Once the soldiers were inside the house we were able to daven mincha without interruption. Some of the soldiers joined us; many appeared deeply moved. Then Sody once again addressed everyone. He acknowledged all his teachers who were important in his formation and expressed the feeling that he was continuing the work they had started. They had given him the strength to survive this event. He talked about his home that was always filled with guests especially on shabbos. He expressed disappointment that the Charedi rabbis were not united with the settlers in this fight. He addressed his family laying himself bare before all. Finally, he expressed his deep sadness that the country had so lost its way; because this act was crazy from a security point of view as well as from a human point of view. He then presented the commanding officer with a medallion he had received two years ago at a Yom Ha’azmaut celebration where he was honored with lighting a candle. He asked that the officer keep it for him and return it to him at a time when the country had returned to a position of respect. Sody and the officer hugged and cried and everyone in the room felt their pain.

Sody’s final act before leaving his home quietly was to take his wife and each of his children to the mezuzah at the front door and do kria on their shirts as one would over the loss of a family member. This was the death of something precious, a Jewish house, the only
Temple we have known for two thousand years. Coming as this did just after Tisha B’Av, we are each feeling that destruction of our Temple very personally this year.
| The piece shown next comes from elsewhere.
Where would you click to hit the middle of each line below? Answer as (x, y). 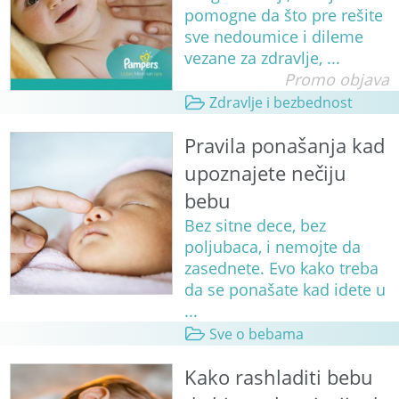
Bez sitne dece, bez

We have a lot of questions to ask ourselves and a lot of work ahead of us. How have we become so disconnected from each other that Jews could so callously throw fellow Jews out of their homes while others appear unaffected by the event, or G-d forbid, even cheer it? I pray that through this tragedy the country will begin to rebuild on an even stronger foundation; one built on the values of this family and this community, on a love of Torah and love of the Land.

I have presented a glimpse into the life of just one family; there are thousands of other compelling stories of wonderful families who have also suffered this terrible loss. May Hashem grant them all a refuah shlema from this terrible tragedy. Many of us were praying for a miracle to change the outcome of this decree and while that has not happened yet, what we did witness was a revelation of Hashem through the actions of those who know His Name.